Salaam Brick Lane
Just finished reading Tarquin Hall's Salaam Brick Lane, an account of his real-life experiences living in Banglatown for a few years with his Indian girlfriend (now wife and BBC journalist). If you live in the West and you commute, its the perfect book: well observed and a joy to read. Hall has a keen ear for dialogue, whether it is his leather-jacket shop owning slumlord, his Albanian friends or the fading cockney characters in the pubs of Bethnal Green Road.
Best of all, its a song in praise of the centuries-old mongrel multiculturalism of England, writ small via the continuously varying experiment in hybridity also known as Brick Lane (from Huguenot weavers to Jewish exiles to the Sylhetic Bengalis of today).

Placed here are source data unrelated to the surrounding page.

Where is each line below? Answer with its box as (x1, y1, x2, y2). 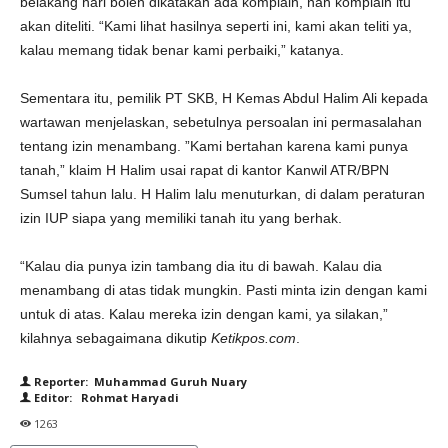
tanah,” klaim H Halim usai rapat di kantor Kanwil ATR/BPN (20, 162, 389, 178)
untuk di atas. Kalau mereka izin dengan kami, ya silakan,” (20, 306, 388, 322)
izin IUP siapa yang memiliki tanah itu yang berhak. (20, 210, 342, 226)
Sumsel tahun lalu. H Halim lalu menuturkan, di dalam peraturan (20, 186, 425, 202)
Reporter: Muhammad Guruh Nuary (31, 374, 247, 389)
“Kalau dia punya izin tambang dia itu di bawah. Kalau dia (20, 258, 382, 274)
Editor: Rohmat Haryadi (31, 390, 179, 405)
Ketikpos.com (211, 330, 296, 346)
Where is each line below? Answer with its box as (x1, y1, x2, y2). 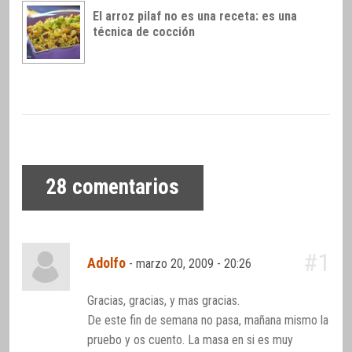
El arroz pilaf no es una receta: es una (93, 9, 297, 24)
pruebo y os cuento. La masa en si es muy (87, 332, 294, 347)
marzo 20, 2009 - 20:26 (136, 255, 255, 271)
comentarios (68, 174, 180, 200)
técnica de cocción (93, 24, 195, 40)
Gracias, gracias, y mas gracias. (87, 292, 240, 308)
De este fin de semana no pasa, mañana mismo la (87, 312, 329, 328)
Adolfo (87, 255, 126, 271)

We English have always been hybrid (and rarely ethnically 'pure') - we've always imported our monarchs, raided other people's languages and stole all our culinary ideas from foreigners (even fish and chips ain't English, innit?). Never one for truly original ideas, we are highly adept at 'borrowing' and adapting those of others. Even as a vegan, I have to say: long live the chicken tikka masala!
3 comments:
Bros Jeremy you dey write oh! Chineke. Anyway how do you survive as a vegan in Nigeria? Are there many opportunities for eating out?
Ever read Zadie Smith?
just read this too...it is wonderfully researched, and a great read. highly recommend this!